Accelerated Molecular Vibrational Decay and Suppressed Electronic Nonlinearities in Plasmonic Cavities through Coherent Raman Scattering

TL;DR

This study demonstrates that plasmonic nanogaps significantly accelerate molecular vibrational decay and suppress electronic nonlinearities, enabling advanced single-molecule vibrational studies and optomechanics at ultralow powers.

Contribution

It introduces a novel three-colour time-resolved coherent anti-Stokes Raman spectroscopy method to study vibrational dynamics in plasmonic nanogaps, revealing enhanced decay rates and suppressed nonlinearities.

Findings

Vibrational decay rates are accelerated ten-fold in nanogaps.

FWM is strongly suppressed in nm-wide plasmonic gaps.
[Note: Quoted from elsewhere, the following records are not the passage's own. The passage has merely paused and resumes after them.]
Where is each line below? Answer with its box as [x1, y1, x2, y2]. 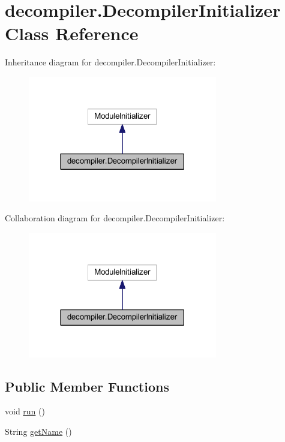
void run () [5, 405, 45, 417]
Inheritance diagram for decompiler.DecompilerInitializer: [5, 56, 216, 68]
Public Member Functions [5, 377, 169, 395]
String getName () [5, 425, 72, 438]
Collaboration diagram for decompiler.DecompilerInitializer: [5, 212, 225, 224]
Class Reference [5, 21, 139, 46]
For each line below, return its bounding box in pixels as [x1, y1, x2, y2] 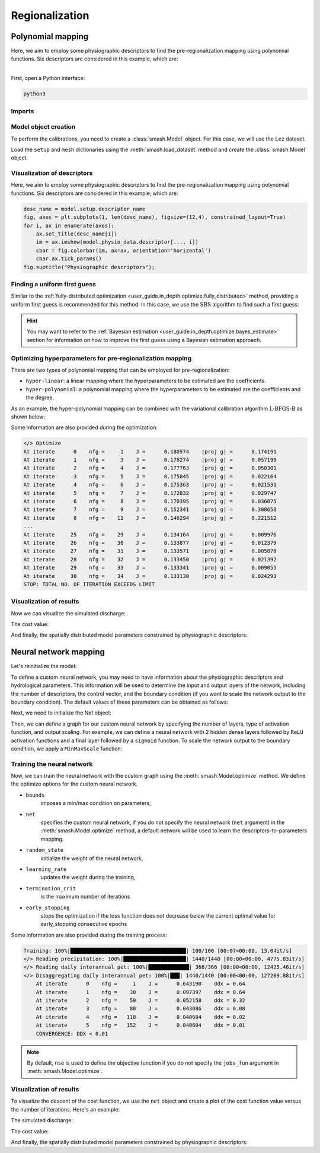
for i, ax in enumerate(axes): [23, 222, 115, 229]
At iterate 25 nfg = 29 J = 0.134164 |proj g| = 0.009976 [23, 531, 277, 538]
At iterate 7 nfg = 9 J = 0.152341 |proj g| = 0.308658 [23, 506, 277, 513]
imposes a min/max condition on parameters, [40, 800, 151, 807]
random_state [25, 847, 64, 854]
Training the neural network [11, 759, 93, 768]
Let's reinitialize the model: [11, 663, 77, 670]
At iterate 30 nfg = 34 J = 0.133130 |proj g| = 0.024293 [23, 573, 277, 579]

Ultrafast vibrational decay is driven by local temperature rise.

Abstract

Molecular vibrations and their dynamics are of outstanding importance for electronic and thermal transport in nanoscale devices as well as for molecular catalysis. The vibrational dynamics of <100 molecules are studied through three-colour time-resolved coherent anti-Stokes Raman spectroscopy (trCARS) using plasmonic nanoantennas. This isolates molecular signals from four-wave mixing (FWM), while using exceptionally low nanowatt powers to avoid molecular damage via single-photon lock-in detection. FWM is found to be strongly suppressed in nm-wide plasmonic gaps compared to plasmonic nanoparticles. The ultrafast vibrational decay rates of biphenyl-4-thiol molecules are accelerated ten-fold by a transient rise in local non-equilibrium temperature excited by enhanced, pulsed optical fields within these plasmonic nanocavities. Separating the contributions of vibrational population decay and dephasing carefully explores the vibrational decay channels of these tightly confined molecules. Such extreme plasmonic enhancement within nanogaps opens up prospects for measuring single-molecule vibrationally-coupled dynamics and diverse molecular optomechanics phenomena.